Perché l’economia dinamica


Perché vogliamo parlare di economia dinamica o econodinamica o economia del non equilibrio? La risposta è che la condizione di equilibrio ottimale predicata dalla teoria neoclassica, l’equilibrio macroeconomico generale, che sarebbe quella condizione per cui tutti gli operatori massimizzano la propria utilità, uguagliando domanda e offerta tutti contemporaneamente, è una condizione lontanissima dalla realtà.
Rispetto alla dottrina dell’equilibrio, è vero, invece, il contrario. Le condizioni critiche, in assenza di provvedimenti esterni, attuati da qualcuno che interviene dall’esterno del sistema economico sono sempre presenti, mentre si generano continuamente condizioni che rendono instabili i sistemi economici. Altro che laissez faire, la presenza dirigistica dell’economia, oggi, è evidente in ogni settore, la spinta alla crescita, il livello di tassazione cui non corrisponde un analogo livello dei servizi, i tagli di spesa, le limitazioni a questo e quello o gli incentivi a una e all’altra cosa sono evidentissimi. La mano che guida l’economia è percepibile,
eccome se lo è; non è più una mano invisibile. Questo accade molto più spesso, ora, rispetto a qualche decina di anni fa, perché è stato rimosso qualcosa che, prima, stabilizzava l’economia; una sorta di volano che manteneva la stabilità dei cicli economici.
Occorre riappropriarci di questo volano, in grado di accumulare l’energia economica nei momenti migliori e rilasciarla nei momenti in cui il sistema tende a incepparsi, a fine di garantire stabilità al sistema economico.
Nella visione economica, oggi dominante, l’economia è statica e, in queste condizioni, essa è armoniosa e perfetta.
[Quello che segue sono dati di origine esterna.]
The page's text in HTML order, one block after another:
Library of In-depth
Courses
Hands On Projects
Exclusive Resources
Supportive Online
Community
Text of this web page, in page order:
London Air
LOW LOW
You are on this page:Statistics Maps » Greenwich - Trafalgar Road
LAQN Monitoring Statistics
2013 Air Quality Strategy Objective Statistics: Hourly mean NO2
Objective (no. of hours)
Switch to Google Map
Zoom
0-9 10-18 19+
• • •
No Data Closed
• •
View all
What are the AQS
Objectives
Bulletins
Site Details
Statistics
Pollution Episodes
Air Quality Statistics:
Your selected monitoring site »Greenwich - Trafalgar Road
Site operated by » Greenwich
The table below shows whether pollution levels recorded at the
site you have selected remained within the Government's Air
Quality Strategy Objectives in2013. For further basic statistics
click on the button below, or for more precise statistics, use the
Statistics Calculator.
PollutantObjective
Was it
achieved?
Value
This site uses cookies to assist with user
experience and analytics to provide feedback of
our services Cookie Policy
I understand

Sempre nella visione economica dominante, quando l’economia si allontana dalla condizione di equilibrio, diventando dinamica, la descrizione dell’economia muta radicalmente e la sua descrizione, allora, diventa un’elencazione di bassezze, immoralità, incapacità, inettitudini. Questo modo di pensare è, in realtà, la visione dirigistica aziendale applicata alla macroeconomia.
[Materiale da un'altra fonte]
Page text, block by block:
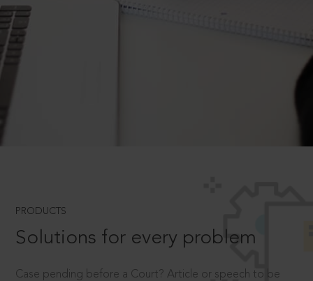
PRODUCTS
Solutions for every problem
Case pending before a Court? Article or speech to be
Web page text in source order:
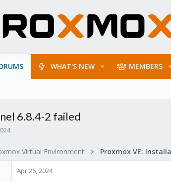
WHAT'S NEW MEMBERS
6.8.4-2 failed
Virtual Environment
Apr 26, 2024
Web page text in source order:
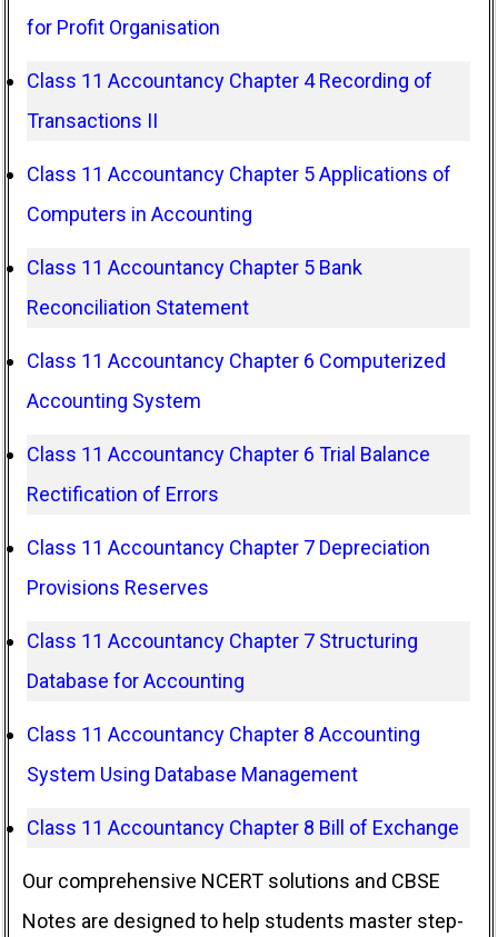
for Profit Organisation
Class 11 Accountancy Chapter 4 Recording of
Transactions II
Class 11 Accountancy Chapter 5 Applications of
Computers in Accounting
Class 11 Accountancy Chapter 5 Bank
Reconciliation Statement
Class 11 Accountancy Chapter 6 Computerized
Accounting System
Class 11 Accountancy Chapter 6 Trial Balance
Rectification of Errors
Class 11 Accountancy Chapter 7 Depreciation
Provisions Reserves
Class 11 Accountancy Chapter 7 Structuring
Database for Accounting
Class 11 Accountancy Chapter 8 Accounting
System Using Database Management
Class 11 Accountancy Chapter 8 Bill of Exchange
Our comprehensive NCERT solutions and CBSE
Notes are designed to help students master step-
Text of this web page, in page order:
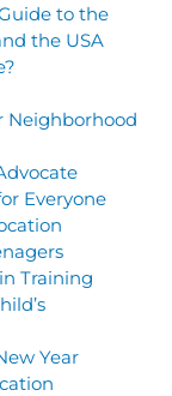
to the
the USA
Neighborhood
Everyone
Training
Year
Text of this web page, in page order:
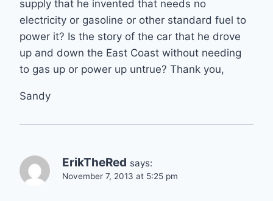
supply that he invented that needs no
electricity or gasoline or other standard fuel to
power it? Is the story of the car that he drove
up and down the East Coast without needing
to gas up or power up untrue? Thank you,
Sandy
ErikTheRed says:
November 7, 2013 at 5:25 pm
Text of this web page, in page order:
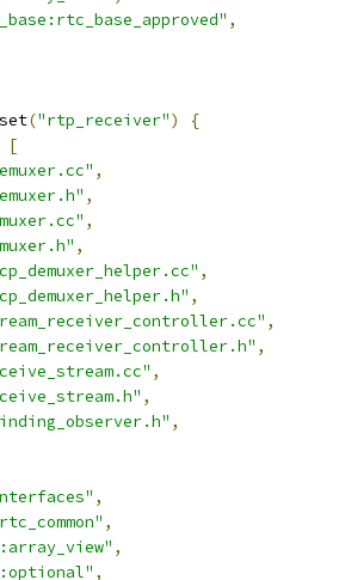
,
("rtp_receiver")
{
[
,
,
,
,
,
,
,
,
,
,
,
,
,
,
,
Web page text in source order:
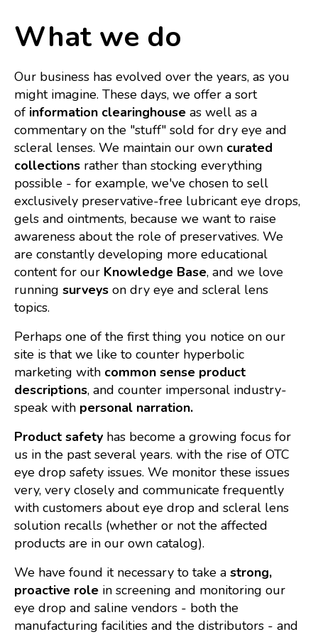
What we do
Our business has evolved over the years, as you
might imagine. These days, we offer a sort
of information clearinghouse as well as a
commentary on the "stuff" sold for dry eye and
scleral lenses. We maintain our own curated
collections rather than stocking everything
possible - for example, we've chosen to sell
exclusively preservative-free lubricant eye drops,
gels and ointments, because we want to raise
awareness about the role of preservatives. We
are constantly developing more educational
content for our Knowledge Base, and we love
running surveys on dry eye and scleral lens
topics.
Perhaps one of the first thing you notice on our
site is that we like to counter hyperbolic
marketing with common sense product
descriptions, and counter impersonal industry-
speak with personal narration.
Product safety has become a growing focus for
us in the past several years. with the rise of OTC
eye drop safety issues. We monitor these issues
very, very closely and communicate frequently
with customers about eye drop and scleral lens
solution recalls (whether or not the affected
products are in our own catalog).
We have found it necessary to take a strong,
proactive role in screening and monitoring our
eye drop and saline vendors - both the
manufacturing facilities and the distributors - and
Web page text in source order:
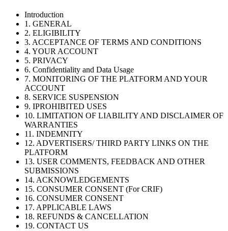
Introduction
1. GENERAL
2. ELIGIBILITY
3. ACCEPTANCE OF TERMS AND CONDITIONS
4. YOUR ACCOUNT
5. PRIVACY
6. Confidentiality and Data Usage
7. MONITORING OF THE PLATFORM AND YOUR
ACCOUNT
8. SERVICE SUSPENSION
9. IPROHIBITED USES
10. LIMITATION OF LIABILITY AND DISCLAIMER OF
WARRANTIES
11. INDEMNITY
12. ADVERTISERS/ THIRD PARTY LINKS ON THE
PLATFORM
13. USER COMMENTS, FEEDBACK AND OTHER
SUBMISSIONS
14. ACKNOWLEDGEMENTS
15. CONSUMER CONSENT (For CRIF)
16. CONSUMER CONSENT
17. APPLICABLE LAWS
18. REFUNDS & CANCELLATION
19. CONTACT US
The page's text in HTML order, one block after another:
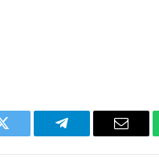
Twitter Telegram Email
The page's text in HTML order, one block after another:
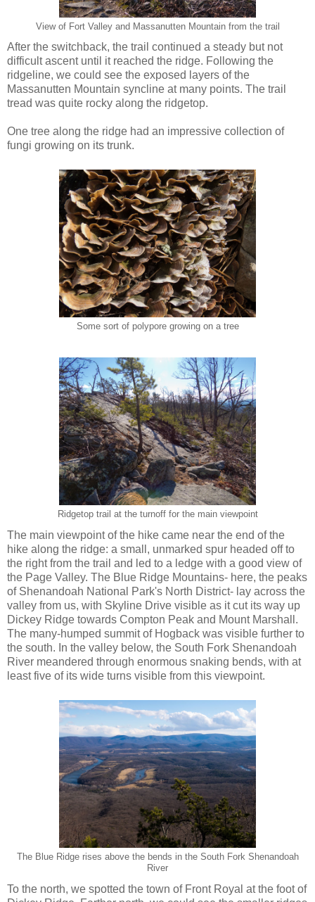
View of Fort Valley and Massanutten Mountain from the trail
After the switchback, the trail continued a steady but not
difficult ascent until it reached the ridge. Following the
ridgeline, we could see the exposed layers of the
Massanutten Mountain syncline at many points. The trail
tread was quite rocky along the ridgetop.
One tree along the ridge had an impressive collection of
fungi growing on its trunk.
Some sort of polypore growing on a tree
Ridgetop trail at the turnoff for the main viewpoint
The main viewpoint of the hike came near the end of the
hike along the ridge: a small, unmarked spur headed off to
the right from the trail and led to a ledge with a good view of
the Page Valley. The Blue Ridge Mountains- here, the peaks
of Shenandoah National Park's North District- lay across the
valley from us, with Skyline Drive visible as it cut its way up
Dickey Ridge towards Compton Peak and Mount Marshall.
The many-humped summit of Hogback was visible further to
the south. In the valley below, the South Fork Shenandoah
River meandered through enormous snaking bends, with at
least five of its wide turns visible from this viewpoint.
The Blue Ridge rises above the bends in the South Fork Shenandoah
River
To the north, we spotted the town of Front Royal at the foot of

 In realtà, l’economia non è affatto come un cavallo a dondolo che oscilla attorno a una configurazione di equilibrio ma, come affermava Keynes, è un cavallo imbizzarrito e, come tale, va domato. Solo allora, esso può rivelarsi utilissimo a una moltitudine di cose.
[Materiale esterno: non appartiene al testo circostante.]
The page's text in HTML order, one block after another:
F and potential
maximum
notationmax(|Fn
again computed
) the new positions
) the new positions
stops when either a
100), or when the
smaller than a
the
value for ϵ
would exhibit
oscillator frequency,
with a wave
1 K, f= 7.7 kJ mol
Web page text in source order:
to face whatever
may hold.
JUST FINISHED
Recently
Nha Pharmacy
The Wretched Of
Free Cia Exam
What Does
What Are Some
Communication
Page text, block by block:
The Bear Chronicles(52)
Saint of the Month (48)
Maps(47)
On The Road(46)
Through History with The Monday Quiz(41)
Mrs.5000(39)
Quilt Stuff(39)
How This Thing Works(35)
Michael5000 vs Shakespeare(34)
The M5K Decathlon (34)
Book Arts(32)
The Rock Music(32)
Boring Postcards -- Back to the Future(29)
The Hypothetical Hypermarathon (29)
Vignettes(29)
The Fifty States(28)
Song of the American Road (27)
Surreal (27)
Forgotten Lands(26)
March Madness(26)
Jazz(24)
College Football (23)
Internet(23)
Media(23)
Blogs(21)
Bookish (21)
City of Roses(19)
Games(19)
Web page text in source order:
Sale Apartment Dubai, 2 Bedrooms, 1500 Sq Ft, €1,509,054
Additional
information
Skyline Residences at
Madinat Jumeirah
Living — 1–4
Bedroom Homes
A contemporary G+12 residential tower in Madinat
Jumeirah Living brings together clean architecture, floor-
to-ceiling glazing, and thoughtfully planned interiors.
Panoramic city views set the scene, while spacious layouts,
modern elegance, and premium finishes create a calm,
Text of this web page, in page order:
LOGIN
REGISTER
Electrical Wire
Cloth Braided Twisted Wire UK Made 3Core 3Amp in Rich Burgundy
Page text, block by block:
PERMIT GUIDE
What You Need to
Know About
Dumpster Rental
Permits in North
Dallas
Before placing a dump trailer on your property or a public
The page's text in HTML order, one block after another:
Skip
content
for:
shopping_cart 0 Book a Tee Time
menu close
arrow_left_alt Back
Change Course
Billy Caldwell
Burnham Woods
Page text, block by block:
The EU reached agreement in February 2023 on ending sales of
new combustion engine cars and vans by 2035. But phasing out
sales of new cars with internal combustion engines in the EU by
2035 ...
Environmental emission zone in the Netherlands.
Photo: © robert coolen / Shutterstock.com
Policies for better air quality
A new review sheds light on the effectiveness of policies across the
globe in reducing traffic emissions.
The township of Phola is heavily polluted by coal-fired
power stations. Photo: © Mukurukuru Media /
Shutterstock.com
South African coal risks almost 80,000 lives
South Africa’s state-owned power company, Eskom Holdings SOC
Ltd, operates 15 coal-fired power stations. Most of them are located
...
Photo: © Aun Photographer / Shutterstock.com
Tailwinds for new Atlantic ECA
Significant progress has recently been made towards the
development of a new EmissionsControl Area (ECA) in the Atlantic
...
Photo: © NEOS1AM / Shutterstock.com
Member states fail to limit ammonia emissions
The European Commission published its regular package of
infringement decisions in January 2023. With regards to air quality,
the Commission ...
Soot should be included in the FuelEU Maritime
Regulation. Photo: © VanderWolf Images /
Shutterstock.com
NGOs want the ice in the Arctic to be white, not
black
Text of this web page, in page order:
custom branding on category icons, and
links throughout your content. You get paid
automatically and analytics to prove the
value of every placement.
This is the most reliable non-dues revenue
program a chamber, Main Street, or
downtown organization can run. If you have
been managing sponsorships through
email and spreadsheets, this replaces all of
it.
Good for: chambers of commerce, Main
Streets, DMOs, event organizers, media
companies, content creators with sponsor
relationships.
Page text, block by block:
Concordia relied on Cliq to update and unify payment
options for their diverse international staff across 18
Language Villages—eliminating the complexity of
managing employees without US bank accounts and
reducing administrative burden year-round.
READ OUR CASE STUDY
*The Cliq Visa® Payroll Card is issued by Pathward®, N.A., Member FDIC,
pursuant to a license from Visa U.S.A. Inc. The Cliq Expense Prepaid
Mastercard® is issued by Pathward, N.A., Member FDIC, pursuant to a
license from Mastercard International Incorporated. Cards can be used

Le crisi ricorrenti sono il sintomo di un’instabilità congenita dell’economia; cioè di una configurazione di ogni sistema economico tale per cui esso tende ad allontanarsi indefinitamente dalla configurazione di equilibrio, quando perturbato da cause esogene, anziché avvicinarsi a essa. E ciò può avvenire in maniera del tutto imprevedibile, qualora non s’individui lo strumento in grado di attenuare la tendenza all’instabilità. Occorre però farlo, non con una visione dirigistica, ma studiando attentamente le leggi del caos che sono all’origine di tale tipo di comportamento dell’economia. La grandezza che determina come evolve il caos è universalmente nota col nome di entropia.
Certamente, tale studio può apparire noioso e anche intriso di pessimismo, ma questo è un piccolo prezzo da pagare per evitare di perdere tutto ciò che sinora si è conquistato.